Acceptor-driven synergy in dihydropyridine-based compounds reveals giant static and frequency-dependent hyperpolarizabilities: a quantum exploration

Abstract

Dihydropyridine carbonitrile derivatives exhibit strong nonlinear optical (NLO) performance due to efficient charge-transfer properties, making them promising for optical applications. In current study, dihydropyridine carbonitrile based compounds (CTP1–CTP6) were designed by structural modeling of reference compound (CTPR) with malononitrile-based acceptors for utilization as NLO materials. All quantum chemical calculations were performed via DFT and TD-DFT methods at the M06/6-311G(d,p) level of theory.
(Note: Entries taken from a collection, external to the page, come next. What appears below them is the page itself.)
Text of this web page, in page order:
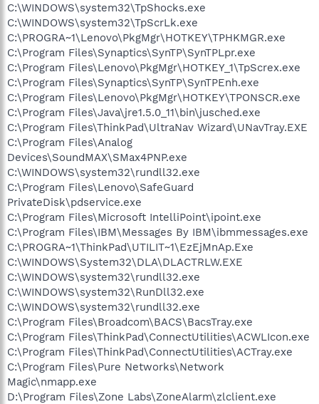
C:\WINDOWS\system32\TpShocks.exe
C:\WINDOWS\system32\TpScrLk.exe
C:\PROGRA~1\Lenovo\PkgMgr\HOTKEY\TPHKMGR.exe
C:\Program Files\Synaptics\SynTP\SynTPLpr.exe
C:\Program Files\Lenovo\PkgMgr\HOTKEY_1\TpScrex.exe
C:\Program Files\Synaptics\SynTP\SynTPEnh.exe
C:\Program Files\Lenovo\PkgMgr\HOTKEY\TPONSCR.exe
C:\Program Files\Java\jre1.5.0_11\bin\jusched.exe
C:\Program Files\ThinkPad\UltraNav Wizard\UNavTray.EXE
C:\Program Files\Analog
Devices\SoundMAX\SMax4PNP.exe
C:\WINDOWS\system32\rundll32.exe
C:\Program Files\Lenovo\SafeGuard
PrivateDisk\pdservice.exe
C:\Program Files\Microsoft IntelliPoint\ipoint.exe
C:\Program Files\IBM\Messages By IBM\ibmmessages.exe
C:\PROGRA~1\ThinkPad\UTILIT~1\EzEjMnAp.Exe
C:\WINDOWS\System32\DLA\DLACTRLW.EXE
C:\WINDOWS\system32\rundll32.exe
C:\WINDOWS\system32\RunDll32.exe
C:\WINDOWS\system32\rundll32.exe
C:\Program Files\Broadcom\BACS\BacsTray.exe
C:\Program Files\ThinkPad\ConnectUtilities\ACWLIcon.exe
C:\Program Files\ThinkPad\ConnectUtilities\ACTray.exe
C:\Program Files\Pure Networks\Network
Magic\nmapp.exe
D:\Program Files\Zone Labs\ZoneAlarm\zlclient.exe
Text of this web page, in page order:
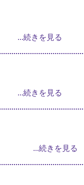
...続きを見る
...続きを見る
...続きを見る

The designed molecules have donor–π–acceptor (D–π–A) framework, and this push–pull archiecture was improved by the introduction of electron-withdrawing moiety on acceptors. FMO analysis revealed small energy gaps and effective charge transfer from donor to acceptor regions. The absorbance maxima varied from 412 to 584 nm, indicating a redshift in optical behavior. The significant NLO properties were investigated in CTP4, including average polarizability (1.443 × 10⁻²² esu), first-order hyperpolarizability (9.279 × 10⁻²⁸ esu), and second hyperpolarizability (4.231 × 10⁻³³ esu), owing to its good optoelectronic properties. The first hyperpolarizability shows a remarkable enhancement, with a maximum value of 9.279 × 10⁻²⁸ esu (CTP4), which is nearly 10²–10³ times higher than that of para-nitroaniline (p-NA), the standard reference compound. These findings qualitatively indicate that structural modification can greatly enhance the charge-transfer efficiency and quantitatively make the studied systems promising for high-performance optoelectronic and photonic applications.